Further, it is expected that one of ordinary skill, notwithstanding possibly significant effort and many design choices motivated by, for example, available time, current technology, and economic considerations, when guided by the concepts and principles disclosed herein will be readily capable of generating such software instructions and programs and ICs with minimal experimentation. For example, computer program code for carrying out operations of various example embodiments may be written in an object oriented programming language such as Java, Smalltalk, C++, Python, or the like. However, the computer program code for carrying out operations of various example embodiments may also be written in conventional procedural programming languages, such as the “C” programming language or similar programming languages. The program code may execute entirely on a computer, partly on the computer, as a stand-alone software package, partly on the computer and partly on a remote computer or server or entirely on the remote computer or server. In the latter scenario, the remote computer or server may be connected to the computer through a local area network (LAN) or a wide area network (WAN), or the connection may be made to an external computer (for example, through the Internet using an Internet Service Provider).

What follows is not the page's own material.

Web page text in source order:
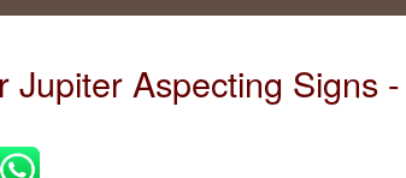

The terms “substantially”, “essentially”, “approximately”, “about” or any other version thereof, are defined as being close to as understood by one of ordinary skill in the art, and in one non-limiting embodiment the term is defined to be within 10%, in another embodiment within 5%, in another embodiment within 1% and in another embodiment within 0.5%. The term “one of”, without a more limiting modifier such as “only one of”, and when applied herein to two or more subsequently defined options such as “one of A and B” should be construed to mean an existence of any one of the options in the list alone (e.g., A alone or B alone) or any combination of two or more of the options in the list (e.g., A and B together).

A device or structure that is “configured” in a certain way is configured in at least that way, but may also be configured in ways that are not listed.

The terms “coupled”, “coupling” or “connected” as used herein can have several different meanings depending on the context in which these terms are used. For example, the terms coupled, coupling, or connected can have a mechanical or electrical connotation. For example, as used herein, the terms coupled, coupling, or connected can indicate that two elements or devices are directly connected to one another or connected to one another through intermediate elements or devices via an electrical element, electrical signal or a mechanical element depending on the particular context.

The Abstract of the Disclosure is provided to allow the reader to quickly ascertain the nature of the technical disclosure. It is submitted with the understanding that it will not be used to interpret or limit the scope or meaning of the claims. In addition, in the foregoing Detailed Description, it can be seen that various features are grouped together in various embodiments for the purpose of streamlining the disclosure. This method of disclosure is not to be interpreted as reflecting an intention that the claimed embodiments require more features than are expressly recited in each claim. Rather, as the following claims reflect, inventive subject matter lies in less than all features of a single disclosed embodiment. Thus the following claims are hereby incorporated into the Detailed Description, with each claim standing on its own as a separately claimed subject matter.